土方は沖田の指す方向を目で追うと貰った、とだけ言った。
「女ですかィ。ほんと土方さんはモテますねィ」
にやにやと笑いながら沖田が言っても土方は顔色も表情も変えなかった。
「違えよ」
「じゃあなんなんです」
「女には違えないが、お前が思ってるような女じゃねェ。世話になったって旅籠屋のばーさんがくれたんだ」
「ああ、こないだの事件の」
「そうだ」
「つまんねーの」
「女ならお前の方にいるんじゃねーの。誰にも言えないとか言ってたじゃねーか」
「よく覚えてましたねェ、びっくりだ」
「・・・ついさっきの話じゃねーか」
「そうです、言えないんです。この秘密は墓場まで持ってかなきゃいけないんで困りまさァ」
沖田は土方から視線を外し、小さく笑いながら外に目を向けた。またちりちりと鈴に似た音が通る。
「ずいぶん大層な秘密だな」
「だから、これから俺がサボっても見逃してください」
「どこに関係があった今。
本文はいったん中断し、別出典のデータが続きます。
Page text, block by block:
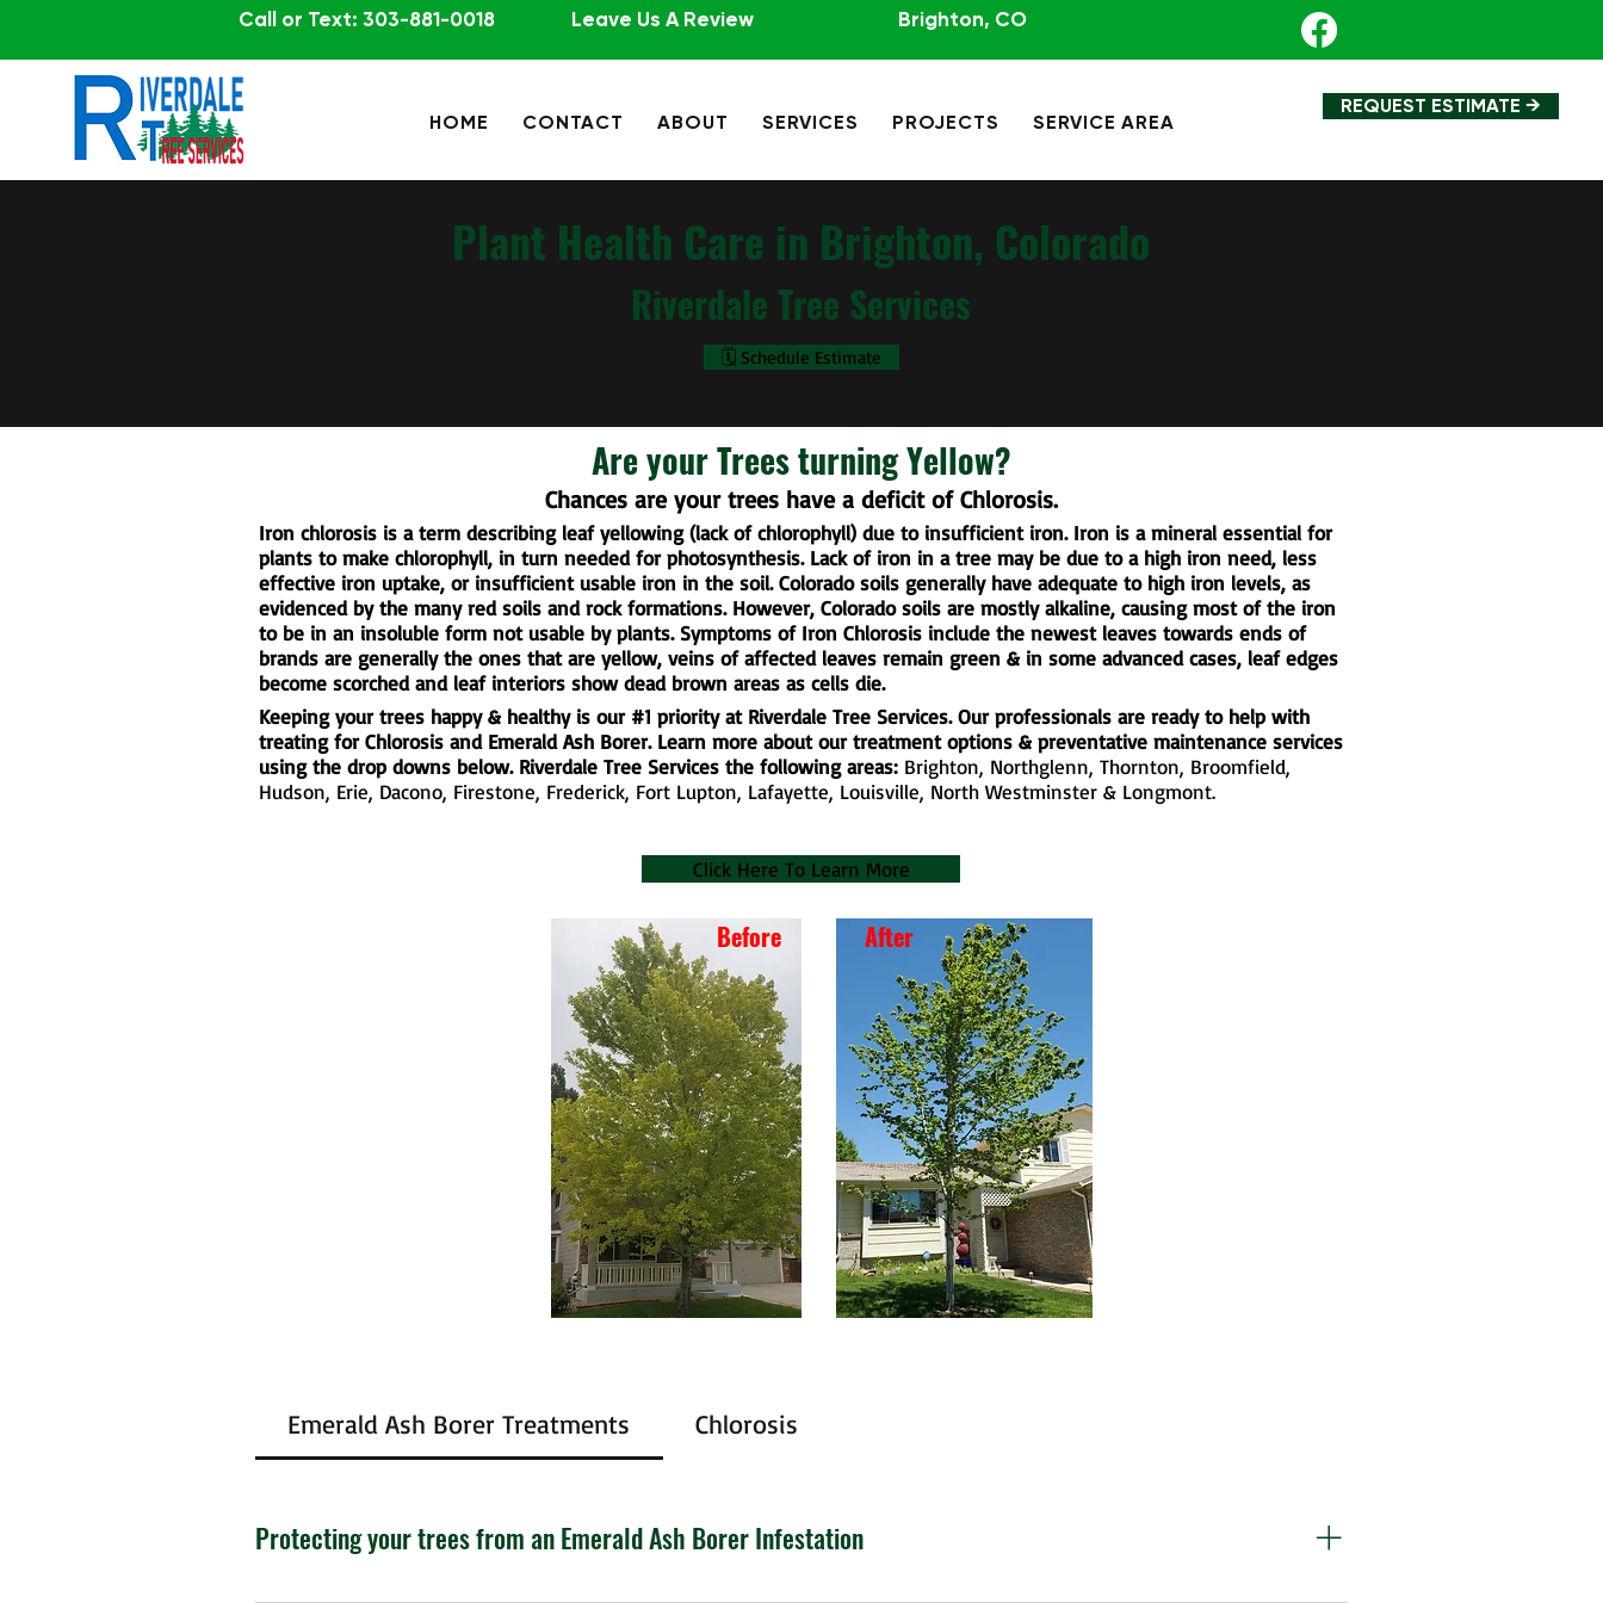
Call or Text: 303-881-0018 Leave Us A Review Brighton, CO
HOME CONTACT ABOUT SERVICES PROJECTS SERVICE AREA
REQUEST ESTIMATE →
Plant Health Care in Brighton, Colorado
Riverdale Tree Services
🗓️ Schedule Estimate
Are your Trees turning Yellow?
Chances are your trees have a deficit of Chlorosis.
Iron chlorosis is a term describing leaf yellowing (lack of chlorophyll) due to insufficient iron. Iron is a mineral essential for
plants to make chlorophyll, in turn needed for photosynthesis. Lack of iron in a tree may be due to a high iron need, less
effective iron uptake, or insufficient usable iron in the soil. Colorado soils generally have adequate to high iron levels, as
evidenced by the many red soils and rock formations. However, Colorado soils are mostly alkaline, causing most of the iron
to be in an insoluble form not usable by plants. Symptoms of Iron Chlorosis include the newest leaves towards ends of
brands are generally the ones that are yellow, veins of affected leaves remain green & in some advanced cases, leaf edges
become scorched and leaf interiors show dead brown areas as cells die.
Keeping your trees happy & healthy is our #1 priority at Riverdale Tree Services. Our professionals are ready to help with
treating for Chlorosis and Emerald Ash Borer. Learn more about our treatment options & preventative maintenance services
using the drop downs below. Riverdale Tree Services the following areas: Brighton, Northglenn, Thornton, Broomfield,
Hudson, Erie, Dacono, Firestone, Frederick, Fort Lupton, Lafayette, Louisville, North Westminster & Longmont.
Click Here To Learn More
Before After
Emerald Ash Borer Treatments Chlorosis
Protecting your trees from an Emerald Ash Borer Infestation

全然別の話だろーが」
「俺のメンタルはそんな強くないんで」
「じゃあ諦めちまぇ、そんな女。総じて口外出来ないような相手にロクな奴はいねえよ」
そう言って土方は4本目の煙草を吸い始めた。
「そうかもしれませんね」
沖田は自嘲気味に笑った。確かにロクでもない相手だ。土方は実によく分かっている。
「そう思うならやめとけ。お前も痛い目にはあいたくねえだろ、サドだし」
土方は部下の戯言ですらいつでも聞き逃さない。
近藤が率いている限りは真選組の誰に対してもそうだろう。 


だから沖田は誰にも言えない恋をした。
死ぬまで誰にも言えない一人きりの恋をしたのだ。

沖田は顔を伏せて目を閉じた。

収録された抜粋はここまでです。